Understanding the dynamics of the epidemic

Numerous factors affect the spread of coronavirus. To better predict the progression of the epidemic, researchers at ETH Zurich and the University of California, Los Angeles have started a “datathon”. Participants from around the globe are called on to develop models based on publicly accessible data.
Logo of the Datathon "real time epidemic datathon". (Image: ETH Zurich)

Politicians across the world are currently trying to contain coronavirus using measures such as huge restrictions on the freedom of movement. The progression of an epidemic is affected by numerous factors. This is why ETH scientists are calling on researchers throughout the world to develop new prediction models for the spread of the virus. The aim of the “epidemic datathon”, which began last week, is to better understand the dynamics of the epidemic. The term “datathon” is derived from “hackathon” and refers to a challenge whereby participants use data to find new solutions for existing problems within a short time frame.

The datathon is organised by an interdisciplinary team at ETH: in addition to Nino Antulov-Fantulin and Dirk Helbing from the Professorship of Computational Social Science, the team comprises Lucas Böttcher from the Institute for Theoretical Physics, ETH, and the Department of Computational Medicine, University of California, Los Angeles (UCLA), and Zhang Ce and David Dao from ETH’s Department of Computer Science.

Publicly available data forms the basis for the datathon – for example, data related to case and testing figures or to the mobility of the population. “The participants develop models that they then verify in real time,” explains co-organiser Antulov-Fantulin. The datathon participants verify the accuracy of predications several times after a few days and weeks using real data; for example, by comparing the predicted number of infected persons in a country with the actual number of cases. Datathon participants can thus determine which of their models are the most effective. A deliberate decision has been made not to award prizes on ethical grounds.

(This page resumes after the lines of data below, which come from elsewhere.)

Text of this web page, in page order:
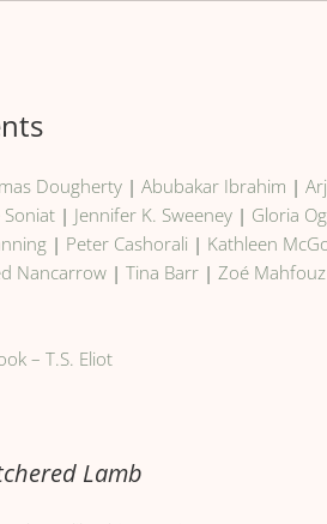
Dougherty |Abubakar Ibrahim |
| Jennifer K. Sweeney | Gloria
| Peter Cashorali | Kathleen
Nancarrow |Tina Barr | Zoé Mahfouz
– T.S. Eliot
Lamb
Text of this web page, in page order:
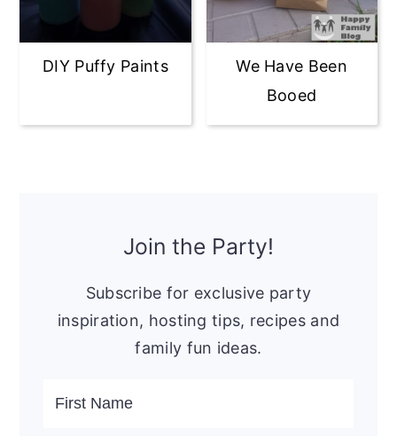
DIY Puffy Paints
We Have Been
Booed
Join the Party!
Subscribe for exclusive party
inspiration, hosting tips, recipes and
family fun ideas.
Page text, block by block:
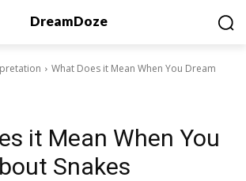
DreamDoze
What Does it Mean When You Dream
it Mean When You
Snakes
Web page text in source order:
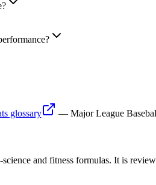
glossary — Major League
science and fitness formulas. It is
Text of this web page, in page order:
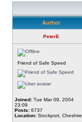
Author
PeterE
Friend of Safe Speed
Joined: Tue Mar 09, 2004
23:09
Posts: 6737
Location: Stockport, Cheshire

Behaviour of the population is crucial

Epidemiological models that describe the progression of the epidemic already exist; however, these are meaningful only to a limited extent since they do not take various factors into account. How quickly the coronavirus spreads is not purely a biological question, but also depends on the measures taken to contain it. The behaviour of the population is also crucial. “All these factors should ideally flow into the models,” says Antulov-Fantulin.

The data is globally oriented and interdisciplinary: in addition to medical professionals and epidemiologists, economists, social scientists and machine learning experts are also in demand. Accordingly, the datathon’s advisory board consists of international experts from a variety of specialist fields.

More accurate prediction models could help us to understand how different containment measures will affect the spread of Covid-19 in the short and medium term. Bottlenecks in healthcare could also be anticipated on this basis. However, Antulov-Fantulin warns against too high expectations: “This is an open-ended project and we still don’t know if or when valid results will be available.”

Whether the datathon will be fruitful largely depends on its participants. ETH students in the field of data science have already made a start with the first prediction models. The datathon has also been open to international participants since 30 March and several teams from renowned universities have already registered.